BEGIN

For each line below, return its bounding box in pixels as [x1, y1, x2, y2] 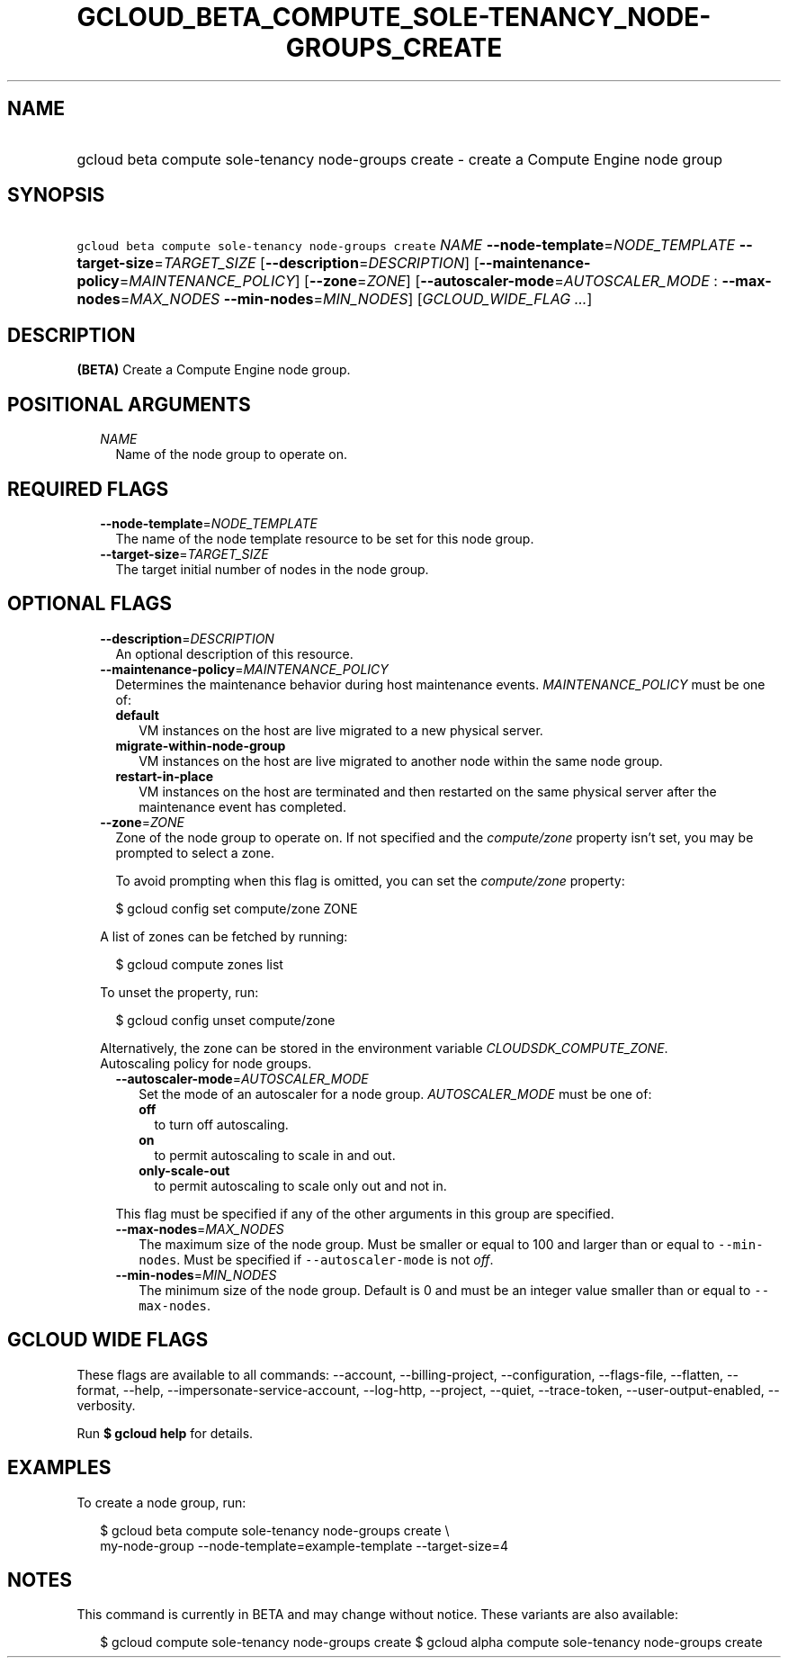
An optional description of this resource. [115, 645, 354, 661]
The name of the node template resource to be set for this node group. [115, 530, 534, 546]
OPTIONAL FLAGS [7, 592, 172, 616]
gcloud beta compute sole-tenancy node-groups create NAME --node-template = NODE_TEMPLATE [76, 236, 736, 255]
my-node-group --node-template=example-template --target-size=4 [100, 1537, 509, 1553]
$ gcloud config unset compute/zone [115, 1012, 336, 1028]
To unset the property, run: [100, 984, 259, 1000]
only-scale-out [139, 1162, 230, 1178]
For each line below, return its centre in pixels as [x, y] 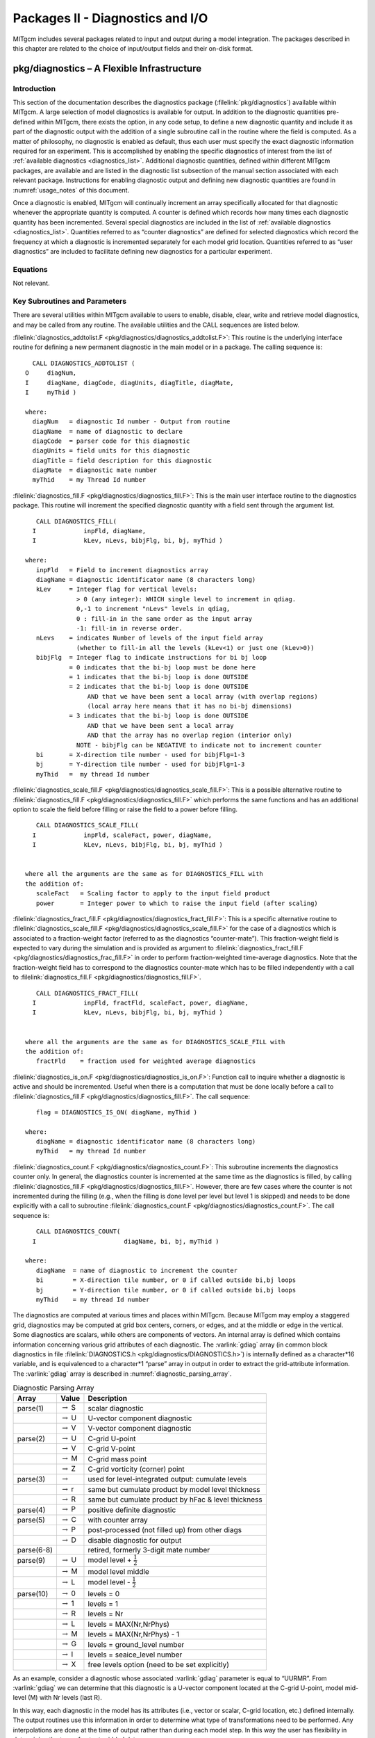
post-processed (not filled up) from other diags [165, 1530]
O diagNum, [51, 373]
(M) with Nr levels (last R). [65, 1698]
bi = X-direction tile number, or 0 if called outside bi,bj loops [166, 1280]
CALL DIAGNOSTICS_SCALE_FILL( [87, 825]
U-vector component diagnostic [140, 1418]
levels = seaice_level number [135, 1655]
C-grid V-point [111, 1449]
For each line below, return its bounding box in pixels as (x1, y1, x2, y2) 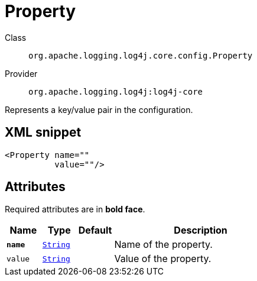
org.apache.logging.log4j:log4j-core (28, 86, 203, 96)
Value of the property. (114, 253, 212, 265)
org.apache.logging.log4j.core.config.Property (28, 50, 253, 60)
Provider (5, 68, 38, 79)
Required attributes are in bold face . (5, 204, 145, 215)
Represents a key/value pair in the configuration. (5, 104, 193, 115)
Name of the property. (114, 238, 213, 251)
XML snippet (5, 125, 82, 140)
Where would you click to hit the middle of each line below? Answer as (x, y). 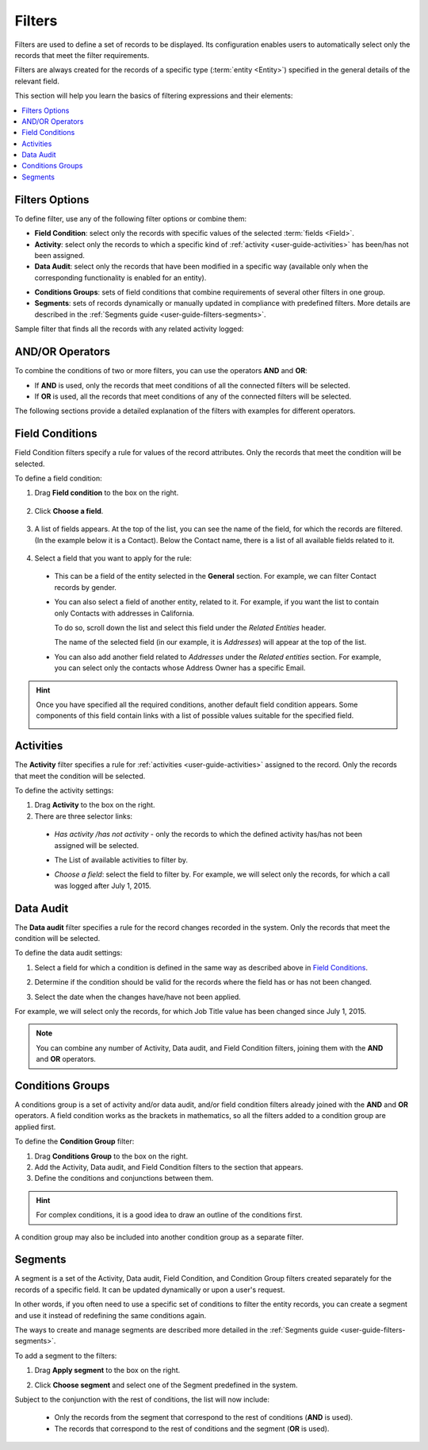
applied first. (35, 1127)
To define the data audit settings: (69, 953)
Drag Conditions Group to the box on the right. (111, 1156)
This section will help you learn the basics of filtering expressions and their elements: (154, 96)
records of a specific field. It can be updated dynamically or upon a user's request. (150, 1290)
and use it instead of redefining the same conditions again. (111, 1315)
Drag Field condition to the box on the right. (107, 493)
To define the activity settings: (64, 790)
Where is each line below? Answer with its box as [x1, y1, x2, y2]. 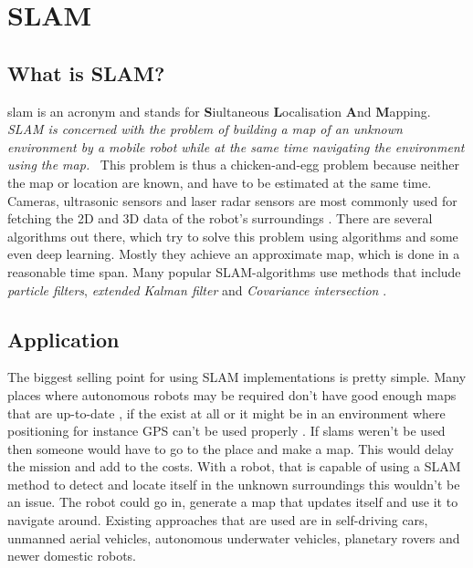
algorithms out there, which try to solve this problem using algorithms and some [7, 226, 458, 245]
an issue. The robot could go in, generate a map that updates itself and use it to [7, 492, 458, 511]
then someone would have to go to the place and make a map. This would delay [7, 439, 454, 458]
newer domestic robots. [7, 546, 136, 565]
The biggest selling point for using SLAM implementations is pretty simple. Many [7, 367, 467, 387]
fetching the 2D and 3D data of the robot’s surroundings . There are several [7, 209, 433, 228]
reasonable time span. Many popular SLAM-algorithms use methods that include [7, 262, 461, 281]
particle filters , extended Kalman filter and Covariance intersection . [7, 280, 387, 299]

END

Without the pictures, print the whole listing exactly as given.

#### ANSWER SPACE:
For each line below, return its bounding box in pixels as [x1, y1, x2, y2] 
An optional description of this resource. [115, 645, 354, 661]
The name of the node template resource to be set for this node group. [115, 530, 534, 546]
OPTIONAL FLAGS [7, 592, 172, 616]
gcloud beta compute sole-tenancy node-groups create NAME --node-template = NODE_TEMPLATE [76, 236, 736, 255]
my-node-group --node-template=example-template --target-size=4 [100, 1537, 509, 1553]
$ gcloud config unset compute/zone [115, 1012, 336, 1028]
To unset the property, run: [100, 984, 259, 1000]
only-scale-out [139, 1162, 230, 1178]
For each line below, return its centre in pixels as [x, y] 
post-processed (not filled up) from other diags [165, 1530]
O diagNum, [51, 373]
(M) with Nr levels (last R). [65, 1698]
bi = X-direction tile number, or 0 if called outside bi,bj loops [166, 1280]
CALL DIAGNOSTICS_SCALE_FILL( [87, 825]
U-vector component diagnostic [140, 1418]
levels = seaice_level number [135, 1655]
C-grid V-point [111, 1449]
For each line below, return its bounding box in pixels as (x1, y1, x2, y2) 
org.apache.logging.log4j:log4j-core (28, 86, 203, 96)
Value of the property. (114, 253, 212, 265)
org.apache.logging.log4j.core.config.Property (28, 50, 253, 60)
Provider (5, 68, 38, 79)
Required attributes are in bold face . (5, 204, 145, 215)
Represents a key/value pair in the configuration. (5, 104, 193, 115)
Name of the property. (114, 238, 213, 251)
XML snippet (5, 125, 82, 140)
Where would you click to hit the middle of each line below? Answer as (x, y). 
applied first. (35, 1127)
To define the data audit settings: (69, 953)
Drag Conditions Group to the box on the right. (111, 1156)
This section will help you learn the basics of filtering expressions and their elements: (154, 96)
records of a specific field. It can be updated dynamically or upon a user's request. (150, 1290)
and use it instead of redefining the same conditions again. (111, 1315)
Drag Field condition to the box on the right. (107, 493)
To define the activity settings: (64, 790)
Where is each line below? Answer with its box as [x1, y1, x2, y2]. 
algorithms out there, which try to solve this problem using algorithms and some [7, 226, 458, 245]
an issue. The robot could go in, generate a map that updates itself and use it to [7, 492, 458, 511]
then someone would have to go to the place and make a map. This would delay [7, 439, 454, 458]
newer domestic robots. [7, 546, 136, 565]
The biggest selling point for using SLAM implementations is pretty simple. Many [7, 367, 467, 387]
fetching the 2D and 3D data of the robot’s surroundings . There are several [7, 209, 433, 228]
reasonable time span. Many popular SLAM-algorithms use methods that include [7, 262, 461, 281]
particle filters , extended Kalman filter and Covariance intersection . [7, 280, 387, 299]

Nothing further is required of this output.